What this task involves: Your task is to transcribe each record exactly and to omit every image.

[[ Exercise materials open ]]

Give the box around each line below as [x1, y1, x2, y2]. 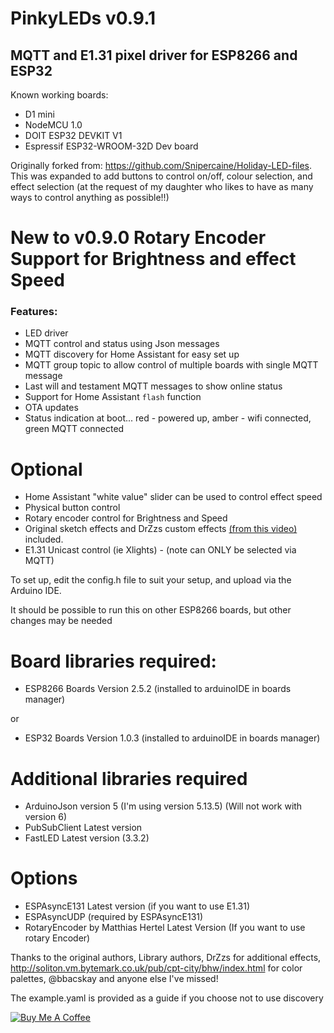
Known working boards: [10, 89, 109, 101]
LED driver [24, 327, 69, 339]
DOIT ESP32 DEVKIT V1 [24, 130, 123, 141]
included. [24, 533, 64, 546]
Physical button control [24, 502, 121, 514]
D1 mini [24, 108, 55, 120]
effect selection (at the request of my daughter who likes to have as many [10, 181, 314, 192]
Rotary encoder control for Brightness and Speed [24, 512, 228, 524]

[[ Exercise materials closed ]]

Answer for this exercise:
Give the box around each line below as [x1, y1, x2, y2]. 
Known working boards: [10, 89, 109, 101]
LED driver [24, 327, 69, 339]
DOIT ESP32 DEVKIT V1 [24, 130, 123, 141]
included. [24, 533, 64, 546]
Physical button control [24, 502, 121, 514]
D1 mini [24, 108, 55, 120]
effect selection (at the request of my daughter who likes to have as many [10, 181, 314, 192]
Rotary encoder control for Brightness and Speed [24, 512, 228, 524]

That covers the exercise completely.